エリック・ルー、師のダン・タイ・ソン以来45年ぶりの『ピアノ協奏曲第2番』で優勝!
ショパン・コンクールの本選は10月18日から20日まで行われ、6位までの入賞者が決定した。優勝は2015年の4位、アメリカのエリック・ルー(Eric Lu)、第2位はカナダのケヴィン・チェン(Kevin Chen)、第3位は中国のワン・ズートン(Zitong Wang)。4位は同率で、中国の16歳リュー・ティエンヤオ(Tianyao Lyu)と日本の桑原志織。
リューは協奏曲賞も獲得した。5位も同率で、ポーランドのピオトル・アレクセヴィチ(Piotr Alexewicz)とマレーシアのヴィンセント・オン(Vincent Ong)。第6位はアメリカのウィリアム・ヤン(William Yang)。日本期待の進藤実優は入選に留まった。
コンクールの「キング・メーカー」ダン・タイ・ソンは、2015年、2021年に次いで門下から複数の入賞者(エリック・ルー、ワン・ズートン)を出したことになる。ちなみに第2位のケヴィン・チェンはプライヴェートでクシシュトフ・ヤブウォンスキに、4位のリュー・ティエンヤオはポズナン音楽院でカタジーナ・ポポヴァ=ズィドロンに師事している(審査員は自分の生徒には投票できない)。
今大会から、各賞は3人ずつ候補を出して討議するシステムに変わったという。その結果、マズルカ賞はセミファイナリストのイェフダ・プロコポヴィチ(Yehuda Prokopowicz)【ポーランド】、ポロネーズ賞はファイナリストのリ・ティエンヨウ(Tianyou Li)【中国】、バラード賞は2次予選に進出したアダム・カウドゥンスキ(Adam Kaldunski)【ポーランド】が獲得した。今回の本選は、1番か2番の協奏曲のほかに、晩年の傑作『幻想ポロネーズ』が必須課題となった。協奏曲は若い時期の作品のため、音楽性、精神性を判断する材料が必要ということらしい。準備の都合上、オーケストラが位置についたままでの演奏となり、なんだかアンコールを先にやっているような不思議な感じだった。
審査表が公表されるまで詳細は不明だが、採点方法の変更も、順位に大きく影響したのではないかと思われる。最終順位決定に当たって、本選の配点は35%しか反映されず、第1次10%、第2次20%、第3次35%と、過去のラウンドでの評価も加味される。発表された結果は本選での印象と必ずしも一致しなかったが、採点方法の変更と関わりがあるのだろう。それにしても釈然としない。演奏順にも改変があった。

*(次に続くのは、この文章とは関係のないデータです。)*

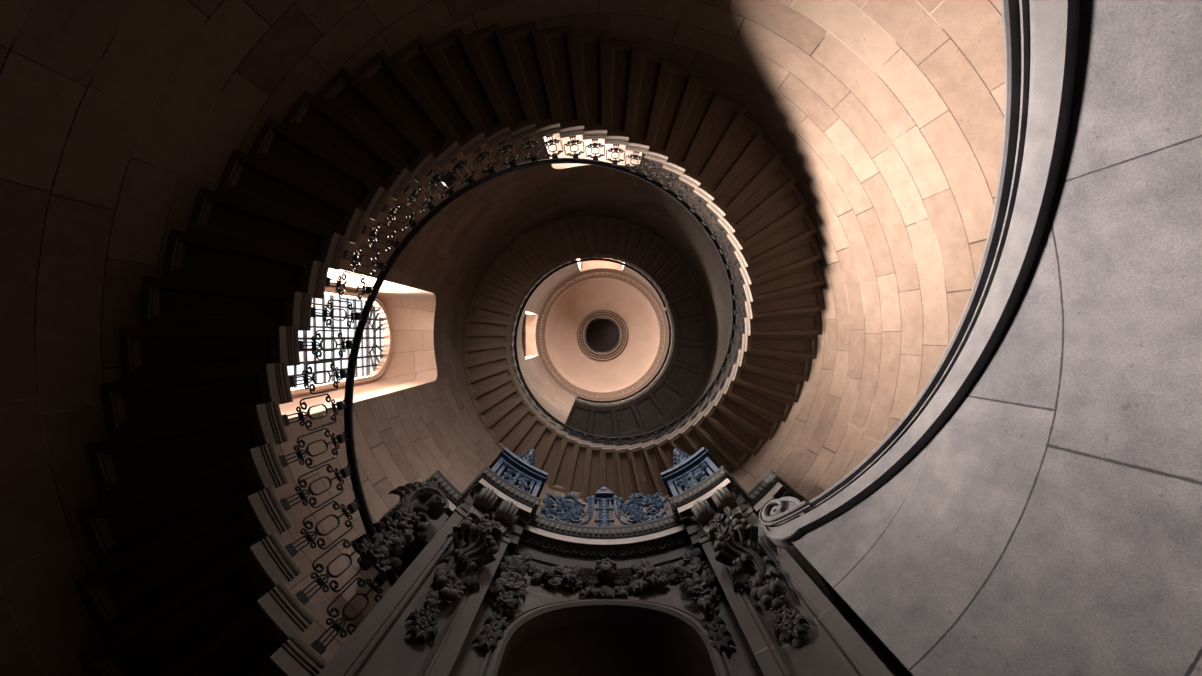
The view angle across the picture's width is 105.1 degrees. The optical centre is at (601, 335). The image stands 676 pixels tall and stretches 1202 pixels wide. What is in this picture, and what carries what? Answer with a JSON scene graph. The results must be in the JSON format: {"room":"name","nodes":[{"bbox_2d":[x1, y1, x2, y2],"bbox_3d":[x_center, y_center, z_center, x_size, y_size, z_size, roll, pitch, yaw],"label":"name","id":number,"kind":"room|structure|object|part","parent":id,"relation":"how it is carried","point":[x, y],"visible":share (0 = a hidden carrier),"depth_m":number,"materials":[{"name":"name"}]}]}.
{"room":"spiral stairwell","nodes":[
{"label":"spiral stairwell","id":0,"kind":"room"},
{"bbox_2d":[0,0,1004,675],"bbox_3d":[-0.072,-0.141,12.200,7.505,26.800,7.709,44,-90,0],"label":"wall","id":1,"kind":"structure","parent":0,"point":[887,116],"depth_m":4.43,"materials":[{"name":"beige stone"}]},
{"bbox_2d":[288,286,392,398],"bbox_3d":[-4.494,0.038,7.245,0.190,4.950,1.720,-1,-90,0],"label":"window","id":2,"kind":"structure","parent":1,"relation":"in","point":[379,369],"depth_m":8.40,"materials":[{"name":"clear glass"}]},
{"bbox_2d":[74,22,824,675],"bbox_3d":[0.030,-0.041,8.900,7.208,13.381,7.208,0,-90,0],"label":"staircase","id":3,"kind":"structure","parent":1,"relation":"attached to","point":[193,575],"depth_m":4.31,"materials":[{"name":"brown stone"}]},
{"bbox_2d":[279,135,746,654],"bbox_3d":[0.030,-0.041,9.379,4.912,13.973,4.912,-7,-90,0],"label":"balustrade","id":4,"kind":"object","parent":3,"relation":"on","point":[352,470],"visible":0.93,"depth_m":4.54,"materials":[{"name":"black metal"}]},
{"bbox_3d":[0.030,-0.041,9.780,4.912,13.170,4.912,0,-90,0],"label":"handrail","id":5,"kind":"part","parent":4,"relation":"part of","materials":[{"name":"black metal"}]},
{"bbox_2d":[537,269,668,400],"bbox_3d":[0.030,-0.041,25.575,7.280,0.850,7.280,0,-90,0],"label":"trim","id":6,"kind":"structure","parent":1,"relation":"attached to","point":[569,283],"depth_m":25.53,"materials":[{"name":"stone"}]},
{"bbox_2d":[563,290,708,440],"bbox_3d":[1.631,1.506,15.679,2.756,0.240,6.738,44,-90,0],"label":"landing","id":7,"kind":"object","parent":1,"relation":"attached to","point":[683,369],"visible":0.98,"depth_m":15.63,"materials":[{"name":"stone"}]},
{"bbox_2d":[575,309,671,403],"bbox_3d":[1.198,1.154,16.196,4.518,0.787,1.570,-44,-90,0],"label":"balustrade","id":8,"kind":"object","parent":7,"relation":"on","point":[666,312],"visible":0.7,"depth_m":16.54,"materials":[{"name":"black metal"}]},
{"bbox_3d":[1.211,1.103,15.682,1.587,0.225,4.552,44,-90,0],"label":"edge moulding","id":9,"kind":"part","parent":7,"relation":"part of","materials":[{"name":"stone"}]},
{"bbox_2d":[546,278,658,391],"bbox_3d":[0.030,-0.041,27.150,6.480,2.300,6.480,0,-90,0],"label":"ceiling","id":10,"kind":"structure","parent":0,"point":[639,317],"depth_m":27.59,"materials":[{"name":"paint"}]},
{"bbox_2d":[577,310,627,360],"bbox_3d":[0.030,-0.041,28.318,3.120,0.364,3.120,0,-90,0],"label":"trim","id":11,"kind":"structure","parent":10,"relation":"attached to","point":[589,318],"depth_m":28.21,"materials":[{"name":"stone"}]},
{"bbox_2d":[585,318,619,352],"bbox_3d":[0.030,-0.041,29.350,2.200,2.100,2.200,0,-90,0],"label":"ceiling","id":12,"kind":"structure","parent":0,"point":[602,335],"depth_m":30.30,"materials":[{"name":"brown paint"}]},
{"bbox_2d":[759,0,1201,675],"bbox_3d":[1.182,-0.758,1.512,2.226,5.424,4.888,-31,-90,0],"label":"wall","id":13,"kind":"structure","parent":0,"point":[1035,509],"depth_m":2.04,"materials":[{"name":"stone"}]},
{"label":"floor","id":14,"kind":"structure","parent":0,"visible":0},
{"bbox_2d":[317,466,912,675],"bbox_3d":[0.030,2.280,2.050,5.085,6.500,1.957,0,-90,0],"label":"portal","id":15,"kind":"object","parent":14,"relation":"on","point":[699,589],"visible":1,"depth_m":3.89,"materials":[{"name":"stone"}]},
{"bbox_2d":[489,447,548,497],"bbox_3d":[-1.106,1.835,6.330,0.793,2.060,0.374,31,-90,0],"label":"pedestal","id":16,"kind":"object","parent":15,"relation":"on","point":[519,471],"visible":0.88,"depth_m":6.06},
{"bbox_3d":[-1.073,1.778,5.679,0.461,0.602,0.084,31,-90,0],"label":"scroll panel","id":17,"kind":"part","parent":16,"relation":"part of","materials":[{"name":"blue paint"}]},
{"bbox_3d":[-1.109,1.839,5.680,0.687,0.760,0.243,31,-90,0],"label":"post frame","id":18,"kind":"part","parent":16,"relation":"part of","materials":[{"name":"blue paint"}]},
{"bbox_2d":[539,487,669,525],"bbox_3d":[0.030,2.249,6.090,1.614,1.580,0.284,0,-90,0],"label":"cresting","id":19,"kind":"object","parent":15,"relation":"on","point":[604,496],"visible":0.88,"depth_m":5.90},
{"bbox_3d":[0.030,2.425,1.528,1.733,5.455,0.309,0,-90,0],"label":"niche moulding","id":20,"kind":"part","parent":15,"relation":"part of","materials":[{"name":"stone"}]},
{"bbox_2d":[660,447,719,497],"bbox_3d":[1.173,1.831,6.330,0.793,2.060,0.374,-31,-90,0],"label":"pedestal","id":21,"kind":"object","parent":15,"relation":"on","point":[686,473],"visible":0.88,"depth_m":6.06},
{"bbox_3d":[1.175,1.835,5.680,0.687,0.760,0.243,-31,-90,0],"label":"post frame","id":22,"kind":"part","parent":21,"relation":"part of","materials":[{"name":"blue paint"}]},
{"bbox_3d":[1.139,1.775,5.696,0.461,0.604,0.084,-31,-90,0],"label":"scroll panel","id":23,"kind":"part","parent":21,"relation":"part of","materials":[{"name":"blue paint"}]}
]}

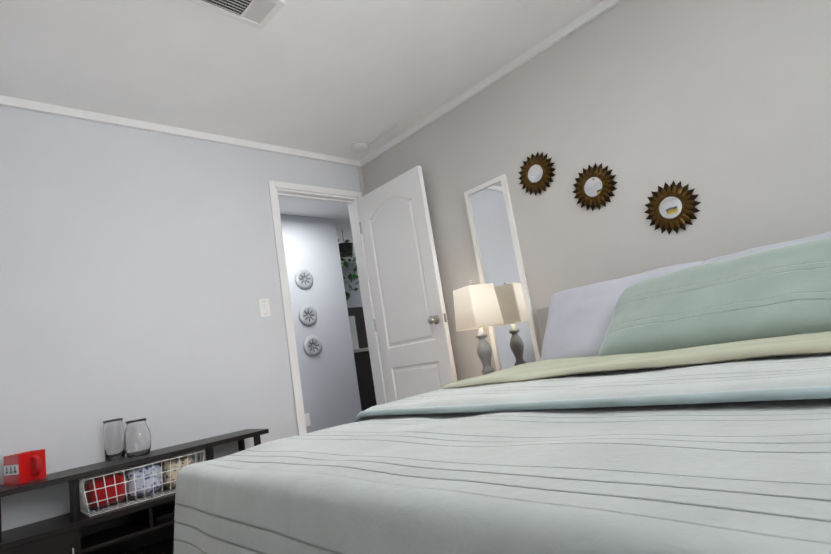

従来は開始するアルファベットが決まるとそのままだったが、今回は、各ラウンドで6文字ずつずらす方式に統一された。いつもトップとか、午前中一番とか、不公平にならないようにとの配慮らしい。しかし、組み合わせによっては出番まで時間があいたり、前のラウンドが終わってすぐに次のラウンドが来たり、混乱するコンテスタントもいたようだ。